Le chewing-gum

Je suis dans un espace de coworking. Une fois n’est pas coutume, je me suis extraite de mon salon pour travailler avec d’autres humains. Y a plein de gens, ils ont tous l’air d’être étudiants en arts plastiques. L’un d’eux s’installe en face de moi ; il mâchouille un chewing gum, la bouche semi-ouverte. On dirait une vache qui broute de l’herbe.

Il tapote distraitement sur son clavier, à moitié avachi sur sa chaise, tout en mastiquant consciencieusement sa pâte, la bouche semi-ouverte. Je suis non seulement en mesure d’entendre le bruit qu’il émet mais aussi d’apercevoir une partie de sa dentition. Je n’ai envie de connaître ni l’un ni l’autre, évidemment.

La nonchalance de son attitude me fait écarquiller les yeux mais je me ressaisis : tu es jeune et tolérante, me dis-je; au moins jeune. Passe à autre chose.

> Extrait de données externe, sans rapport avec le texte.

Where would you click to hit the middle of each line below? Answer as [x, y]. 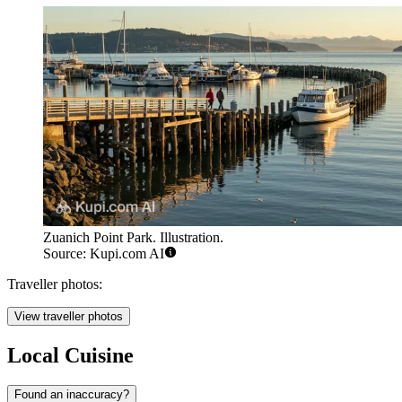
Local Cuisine [70, 355]
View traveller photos [69, 316]
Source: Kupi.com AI [104, 253]
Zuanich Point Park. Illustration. [133, 237]
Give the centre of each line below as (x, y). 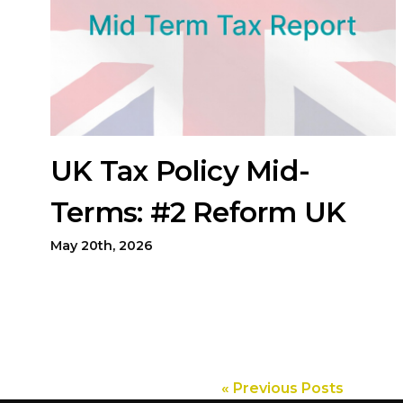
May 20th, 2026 (102, 246)
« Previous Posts (282, 388)
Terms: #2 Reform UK (198, 212)
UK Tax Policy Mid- (180, 171)
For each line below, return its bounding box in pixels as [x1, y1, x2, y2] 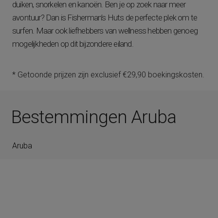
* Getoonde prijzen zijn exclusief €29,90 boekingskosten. [12, 70, 204, 79]
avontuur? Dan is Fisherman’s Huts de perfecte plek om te [12, 13, 198, 22]
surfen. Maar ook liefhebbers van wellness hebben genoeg [12, 26, 198, 36]
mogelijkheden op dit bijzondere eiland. [12, 39, 133, 49]
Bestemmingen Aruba [11, 107, 176, 127]
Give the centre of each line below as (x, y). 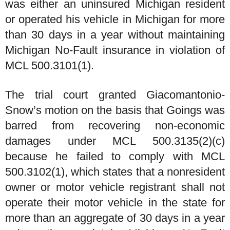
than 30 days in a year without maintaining (115, 34)
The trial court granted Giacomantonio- (115, 95)
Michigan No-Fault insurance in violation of (115, 50)
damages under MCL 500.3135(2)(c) (115, 141)
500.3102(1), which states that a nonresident (115, 172)
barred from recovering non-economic (115, 126)
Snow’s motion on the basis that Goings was (115, 110)
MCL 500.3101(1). (50, 65)
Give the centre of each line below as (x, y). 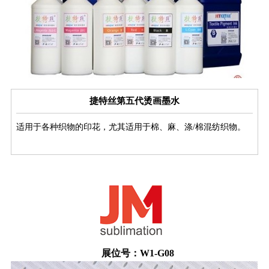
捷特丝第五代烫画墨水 (134, 101)
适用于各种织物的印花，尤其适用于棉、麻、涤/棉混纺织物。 (131, 127)
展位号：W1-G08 (138, 253)
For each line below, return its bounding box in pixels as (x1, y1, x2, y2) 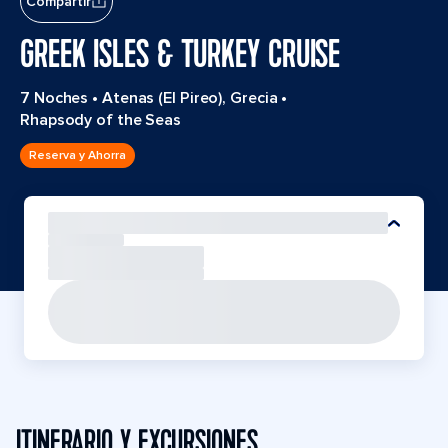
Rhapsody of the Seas (20, 110, 181, 130)
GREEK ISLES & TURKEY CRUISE (20, 30, 341, 80)
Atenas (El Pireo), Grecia (101, 88, 278, 108)
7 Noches (20, 88, 89, 108)
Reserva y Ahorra (29, 147, 126, 163)
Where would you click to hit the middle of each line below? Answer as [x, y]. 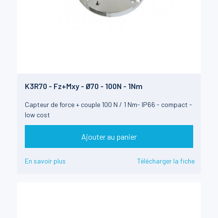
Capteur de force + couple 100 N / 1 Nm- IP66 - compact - [109, 105]
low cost [37, 115]
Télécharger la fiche [166, 161]
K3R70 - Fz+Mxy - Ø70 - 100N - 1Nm [84, 86]
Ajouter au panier [109, 136]
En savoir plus [45, 161]
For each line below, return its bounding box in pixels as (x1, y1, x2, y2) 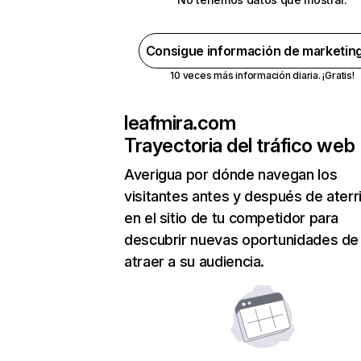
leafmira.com (124, 111, 236, 135)
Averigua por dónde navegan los (124, 166, 338, 183)
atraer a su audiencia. (124, 253, 265, 270)
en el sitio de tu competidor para (124, 210, 339, 226)
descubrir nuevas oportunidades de (124, 231, 359, 248)
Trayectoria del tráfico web (124, 134, 355, 157)
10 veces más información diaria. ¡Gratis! (170, 69, 355, 81)
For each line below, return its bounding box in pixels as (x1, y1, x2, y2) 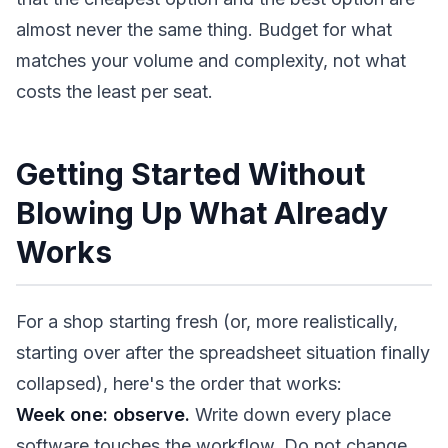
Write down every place (190, 404, 391, 425)
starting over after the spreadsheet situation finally (16, 342, 430, 363)
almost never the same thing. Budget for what (16, 19, 392, 40)
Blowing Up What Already (16, 195, 388, 231)
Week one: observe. (16, 404, 190, 425)
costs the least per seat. (16, 81, 213, 102)
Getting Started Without (16, 156, 365, 192)
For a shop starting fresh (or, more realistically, (16, 311, 398, 332)
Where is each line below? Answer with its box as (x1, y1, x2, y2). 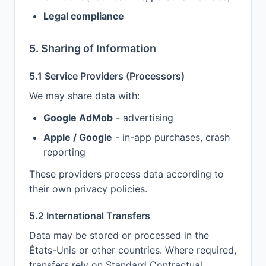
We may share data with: (29, 90, 140, 102)
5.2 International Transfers (29, 210, 150, 221)
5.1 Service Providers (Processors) (29, 70, 185, 82)
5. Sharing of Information (29, 42, 156, 55)
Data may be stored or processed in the (29, 229, 209, 241)
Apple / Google (43, 131, 112, 143)
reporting (43, 146, 85, 158)
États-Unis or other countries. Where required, (29, 244, 236, 256)
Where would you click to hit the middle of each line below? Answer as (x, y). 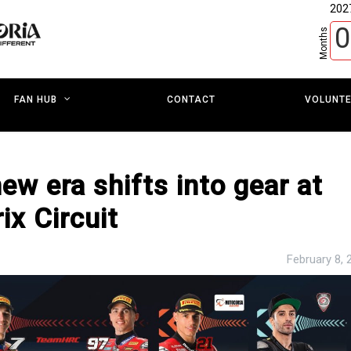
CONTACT (191, 100)
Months (323, 43)
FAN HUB (35, 100)
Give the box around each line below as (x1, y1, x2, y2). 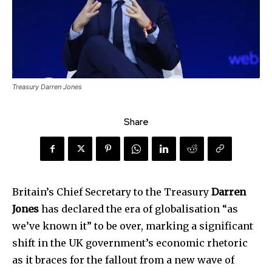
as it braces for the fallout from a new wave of (12, 254, 234, 267)
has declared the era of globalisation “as (39, 203, 238, 216)
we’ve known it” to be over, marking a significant (12, 220, 253, 233)
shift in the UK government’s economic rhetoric (12, 237, 248, 250)
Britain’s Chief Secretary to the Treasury (12, 186, 211, 199)
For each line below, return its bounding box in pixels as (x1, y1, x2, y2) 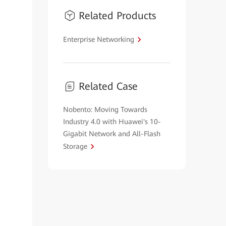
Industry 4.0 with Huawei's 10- (63, 118, 161, 126)
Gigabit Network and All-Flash (63, 130, 160, 138)
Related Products (78, 10, 156, 22)
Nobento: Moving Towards (63, 105, 147, 114)
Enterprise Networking (63, 35, 134, 43)
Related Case (78, 80, 138, 92)
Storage (63, 142, 87, 150)
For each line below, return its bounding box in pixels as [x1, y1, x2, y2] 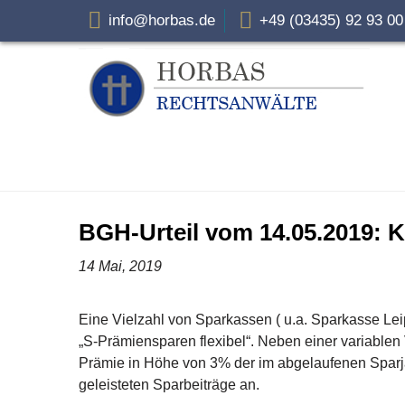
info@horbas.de [108, 12, 215, 29]
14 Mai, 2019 [79, 259, 162, 274]
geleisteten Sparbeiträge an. [79, 377, 259, 392]
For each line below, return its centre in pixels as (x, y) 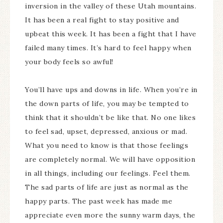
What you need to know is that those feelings (107, 145)
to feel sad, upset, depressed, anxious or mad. (106, 131)
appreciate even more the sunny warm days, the (110, 215)
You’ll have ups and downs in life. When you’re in (111, 90)
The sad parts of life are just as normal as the (107, 187)
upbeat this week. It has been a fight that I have (111, 34)
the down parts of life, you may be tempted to (107, 104)
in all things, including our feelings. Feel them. (108, 173)
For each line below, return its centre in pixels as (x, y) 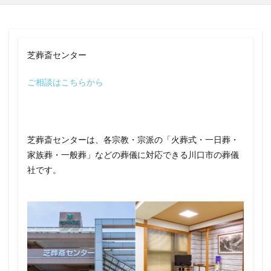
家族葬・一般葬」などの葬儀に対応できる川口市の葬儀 (133, 155)
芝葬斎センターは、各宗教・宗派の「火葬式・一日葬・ (133, 139)
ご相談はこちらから (65, 82)
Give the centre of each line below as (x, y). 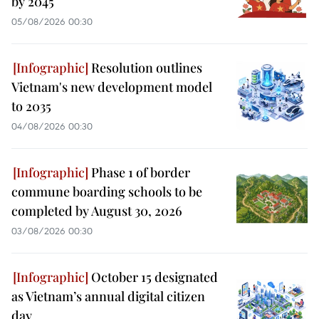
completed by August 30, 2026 (97, 210)
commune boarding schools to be (107, 191)
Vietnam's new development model (112, 87)
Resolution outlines (145, 67)
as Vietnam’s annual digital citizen (108, 296)
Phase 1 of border (139, 172)
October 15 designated (153, 277)

Je décide de me concentrer sur mon travail, mais j’entends le bruit de fond de la vache, c’est excessivement compliqué de détourner mon attention. C’est comme un bruit lancinant qui vire à l’obsession, une musique qui me ramène inlassablement à le regarder comme si ça allait me permettre de le comprendre. Mais je ne le comprends pas et lui est tout à son broutage. Je sens l’exaspération monter, ça se crispe à l’intérieur : mon périnée est remonté comme une pendule, mes cuisses serrées l’une contre l’autre et mon ventre rentré. Tu me diras, ça retardera l’incontinence, c’est déjà ça de pris. Mais j’ai quand même envie de l’étouffer avec ses cheveux sales.

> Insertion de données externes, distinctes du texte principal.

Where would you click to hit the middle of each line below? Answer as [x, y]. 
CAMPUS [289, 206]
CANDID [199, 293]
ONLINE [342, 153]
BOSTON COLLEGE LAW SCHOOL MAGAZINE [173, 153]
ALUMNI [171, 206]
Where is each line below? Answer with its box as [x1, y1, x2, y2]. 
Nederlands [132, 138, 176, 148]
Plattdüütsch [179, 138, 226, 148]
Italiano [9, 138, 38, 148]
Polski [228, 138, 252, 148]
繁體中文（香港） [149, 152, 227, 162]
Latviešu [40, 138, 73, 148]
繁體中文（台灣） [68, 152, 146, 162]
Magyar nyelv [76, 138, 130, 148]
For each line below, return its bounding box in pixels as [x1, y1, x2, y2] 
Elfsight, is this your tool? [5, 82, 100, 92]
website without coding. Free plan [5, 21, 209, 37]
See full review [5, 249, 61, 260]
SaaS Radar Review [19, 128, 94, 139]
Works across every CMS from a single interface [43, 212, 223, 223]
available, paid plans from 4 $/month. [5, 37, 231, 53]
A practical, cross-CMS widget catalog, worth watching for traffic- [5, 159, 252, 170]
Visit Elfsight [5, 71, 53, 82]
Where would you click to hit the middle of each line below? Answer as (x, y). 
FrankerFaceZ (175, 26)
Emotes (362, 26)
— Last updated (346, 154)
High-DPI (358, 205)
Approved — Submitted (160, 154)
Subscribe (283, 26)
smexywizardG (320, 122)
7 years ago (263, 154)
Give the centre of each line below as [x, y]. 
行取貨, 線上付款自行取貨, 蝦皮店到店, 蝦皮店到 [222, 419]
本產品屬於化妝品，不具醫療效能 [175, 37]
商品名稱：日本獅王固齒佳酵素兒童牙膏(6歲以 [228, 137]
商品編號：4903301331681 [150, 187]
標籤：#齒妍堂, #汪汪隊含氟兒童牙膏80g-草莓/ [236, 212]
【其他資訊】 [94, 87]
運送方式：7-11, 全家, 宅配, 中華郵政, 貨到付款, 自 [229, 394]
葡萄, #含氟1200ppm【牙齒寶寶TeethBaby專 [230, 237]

Maintenant il se met à renifler, je le crois pas. Il respire hyper fort, j’ai l’impression qu’il veut me pousser à bout. Pas un regard en ma direction, pas le début d’une gêne eu égard à ce concert incommodant. Mais pourquoi ça m’arrive à moi ? Doux Jésus, la vie me met à l’épreuve, je me sens seule. Je sais que je peux basculer à tout moment. Le mec a ses écouteurs dans les oreilles donc il n’a aucune idée de l’infamie qu’il me fait vivre. Je me cramponne au bureau pour ne pas me jeter sur son visage et lui arracher un à un les poils du nez.

J’ai envie de gémir. Ca m’a tellement tendue que j’ai creusé ma ride du lion. Je vais en avoir pour 5000 balles de comblement du sillon naso-génien à cause de ce pignouf. Il est là, en détente, à émettre ses bruits de pignouf, sans la moindre idée du stress qu’il m’occasionne.

Il y a un cri en moi qui ne demande qu’à sortir, je suis à l’agonie. Ca va lui arriver en pleine face et lui déchirer les tympans, ça va être une boucherie.

C’en est trop, je me lève et décide de fuir, avant qu’il ne se mette à chantonner. J’ai survécu mais la prochaine fois je reste dans mon salon.